» EXERCISE AIM: Which of the lines below mention the word "this"? Pull each one out.
===== PROVIDED DATA
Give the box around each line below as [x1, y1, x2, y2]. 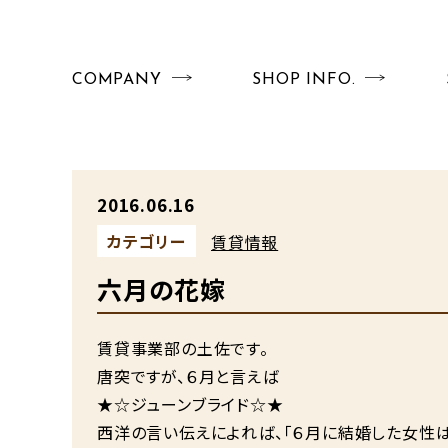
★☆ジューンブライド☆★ [97, 392, 284, 416]
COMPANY [72, 72, 162, 88]
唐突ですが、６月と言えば [97, 364, 279, 388]
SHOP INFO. [252, 72, 356, 88]
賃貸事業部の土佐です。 [97, 336, 269, 360]
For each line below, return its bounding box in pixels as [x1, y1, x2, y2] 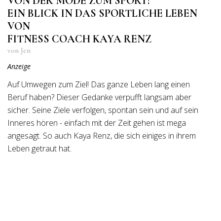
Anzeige [7, 62, 31, 71]
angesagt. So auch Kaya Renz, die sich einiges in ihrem [7, 130, 196, 141]
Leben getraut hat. [7, 143, 74, 154]
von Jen [7, 45, 31, 55]
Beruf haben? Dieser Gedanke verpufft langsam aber [7, 92, 191, 103]
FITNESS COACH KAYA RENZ [7, 33, 151, 45]
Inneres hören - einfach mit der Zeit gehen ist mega [7, 117, 186, 128]
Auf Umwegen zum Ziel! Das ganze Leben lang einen [7, 79, 190, 90]
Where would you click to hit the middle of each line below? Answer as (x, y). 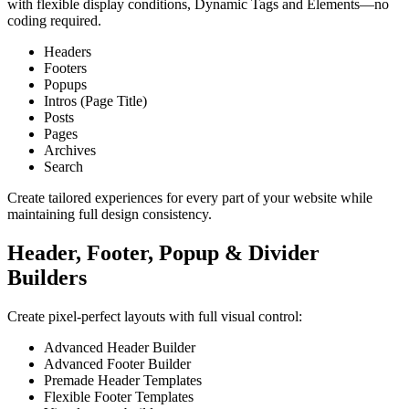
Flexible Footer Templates (119, 396)
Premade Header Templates (123, 380)
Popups (65, 85)
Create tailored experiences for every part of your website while (190, 198)
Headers (68, 52)
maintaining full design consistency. (110, 215)
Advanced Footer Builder (117, 363)
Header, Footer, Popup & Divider (163, 252)
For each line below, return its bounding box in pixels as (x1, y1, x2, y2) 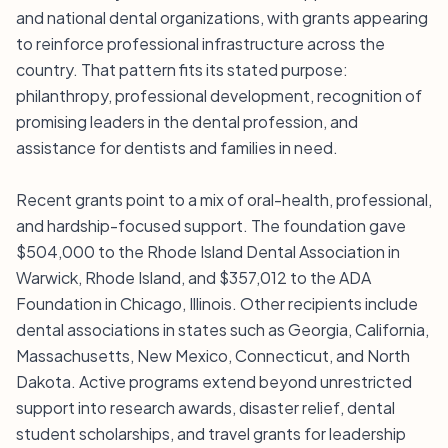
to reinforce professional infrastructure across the (16, 33, 385, 54)
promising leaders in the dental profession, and (16, 111, 358, 132)
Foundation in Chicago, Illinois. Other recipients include (16, 293, 418, 314)
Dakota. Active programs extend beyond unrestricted (16, 371, 412, 392)
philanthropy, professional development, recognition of (16, 85, 422, 106)
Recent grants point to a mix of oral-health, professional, (16, 189, 432, 210)
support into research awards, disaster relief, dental (16, 397, 395, 418)
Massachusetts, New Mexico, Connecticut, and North (16, 345, 410, 366)
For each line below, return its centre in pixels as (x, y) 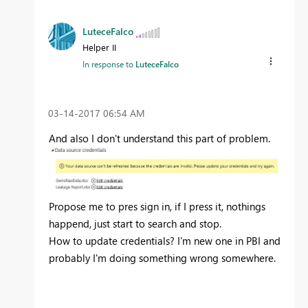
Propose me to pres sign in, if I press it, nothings (157, 207)
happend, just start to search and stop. (135, 224)
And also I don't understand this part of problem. (159, 139)
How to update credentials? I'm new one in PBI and (165, 241)
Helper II (99, 47)
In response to (109, 64)
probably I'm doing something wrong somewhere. (162, 258)
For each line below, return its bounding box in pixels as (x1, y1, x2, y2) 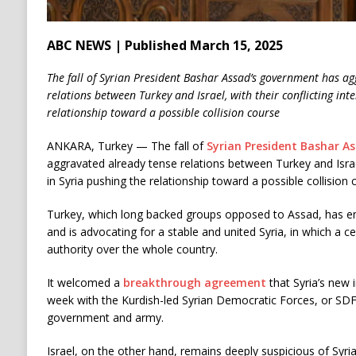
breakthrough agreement (122, 274, 266, 290)
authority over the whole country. (46, 241, 218, 257)
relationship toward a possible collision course (46, 104, 280, 120)
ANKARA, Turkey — (46, 137, 151, 153)
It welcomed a (46, 274, 123, 290)
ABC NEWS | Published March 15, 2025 (46, 36, 283, 54)
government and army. (46, 309, 164, 325)
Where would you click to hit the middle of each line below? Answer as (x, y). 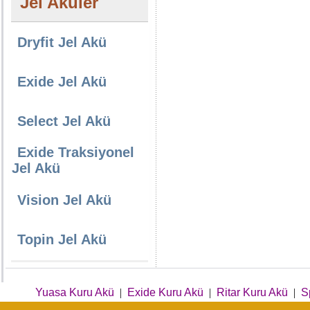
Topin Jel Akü (62, 239)
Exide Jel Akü (62, 82)
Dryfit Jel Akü (62, 42)
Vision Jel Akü (64, 200)
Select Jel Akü (64, 121)
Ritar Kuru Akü (252, 292)
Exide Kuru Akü (165, 292)
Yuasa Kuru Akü (75, 292)
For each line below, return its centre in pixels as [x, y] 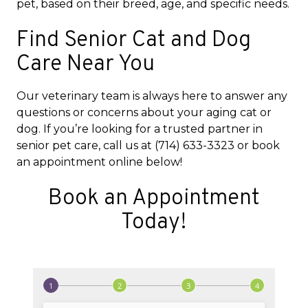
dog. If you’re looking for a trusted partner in [140, 129]
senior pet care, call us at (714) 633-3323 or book [148, 145]
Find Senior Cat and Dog [134, 40]
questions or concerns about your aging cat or [144, 112]
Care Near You [86, 64]
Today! [154, 222]
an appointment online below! [99, 162]
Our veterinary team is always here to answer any [152, 96]
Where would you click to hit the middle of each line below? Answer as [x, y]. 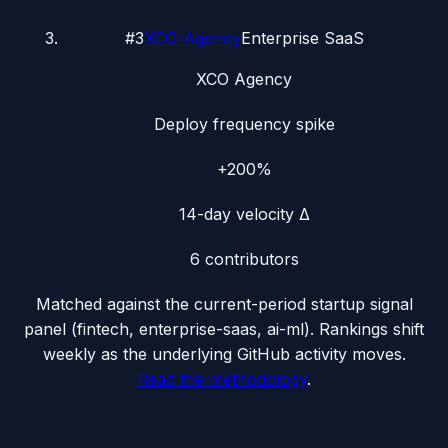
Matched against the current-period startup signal [224, 304]
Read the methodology [222, 379]
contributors [249, 259]
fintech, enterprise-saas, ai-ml [190, 329]
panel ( [50, 329]
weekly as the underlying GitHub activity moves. [224, 354]
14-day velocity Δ [244, 214]
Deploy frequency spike [244, 124]
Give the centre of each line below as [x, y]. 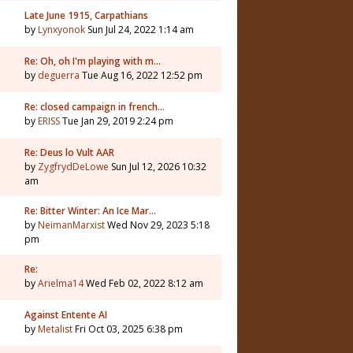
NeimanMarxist [71, 225]
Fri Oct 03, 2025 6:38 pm [128, 329]
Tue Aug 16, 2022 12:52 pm [141, 75]
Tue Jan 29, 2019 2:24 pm [117, 121]
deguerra [59, 75]
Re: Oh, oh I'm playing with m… [93, 61]
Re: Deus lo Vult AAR [69, 152]
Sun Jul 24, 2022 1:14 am [139, 30]
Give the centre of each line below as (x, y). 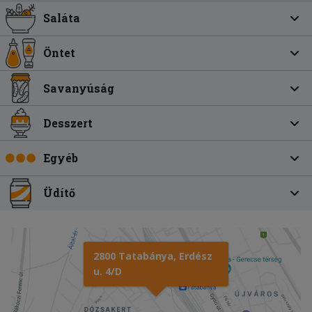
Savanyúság (79, 88)
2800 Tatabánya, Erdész (153, 256)
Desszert (68, 123)
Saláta (62, 18)
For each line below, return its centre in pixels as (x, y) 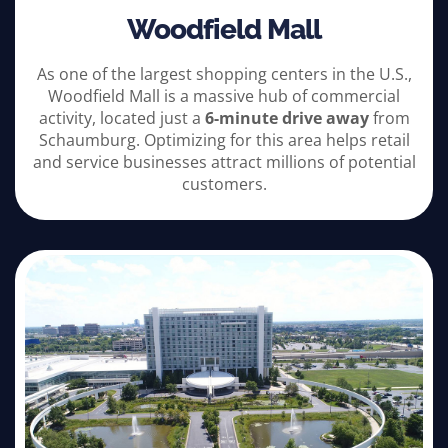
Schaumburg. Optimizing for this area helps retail (224, 140)
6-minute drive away (286, 118)
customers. (224, 184)
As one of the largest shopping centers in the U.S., (224, 74)
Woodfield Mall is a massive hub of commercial (224, 96)
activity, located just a (119, 118)
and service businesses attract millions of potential (224, 162)
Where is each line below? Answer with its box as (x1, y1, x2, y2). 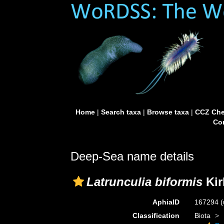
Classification (132, 211, 179, 219)
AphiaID (152, 198, 179, 206)
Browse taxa (146, 108, 189, 116)
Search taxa (100, 108, 141, 116)
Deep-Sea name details (70, 149, 194, 163)
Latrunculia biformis (86, 175, 202, 188)
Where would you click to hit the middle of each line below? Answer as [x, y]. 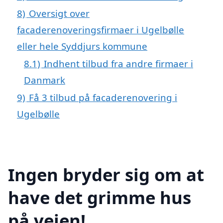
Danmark [45, 80]
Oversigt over [59, 13]
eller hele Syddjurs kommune [82, 46]
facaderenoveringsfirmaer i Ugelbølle [101, 30]
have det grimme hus [100, 197]
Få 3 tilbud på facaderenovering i [103, 97]
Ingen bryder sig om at [106, 174]
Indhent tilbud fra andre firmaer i [118, 63]
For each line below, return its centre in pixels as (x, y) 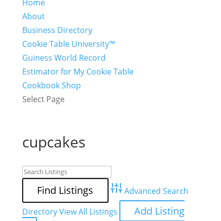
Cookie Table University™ (68, 44)
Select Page (43, 99)
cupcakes (54, 142)
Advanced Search (157, 191)
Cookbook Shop (51, 86)
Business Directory (57, 30)
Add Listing (160, 211)
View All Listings (88, 212)
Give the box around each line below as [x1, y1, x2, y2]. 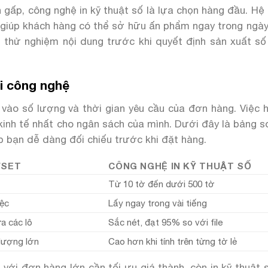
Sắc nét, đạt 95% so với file [108, 217, 223, 228]
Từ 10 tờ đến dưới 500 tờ [108, 179, 215, 190]
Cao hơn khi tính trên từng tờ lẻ [108, 236, 237, 247]
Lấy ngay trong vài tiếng [108, 198, 208, 209]
==========
» ANSWER TO THE PROBLEM:
And also I don't understand this part of problem. (159, 139)
Schaumburg. Optimizing for this area helps retail (224, 140)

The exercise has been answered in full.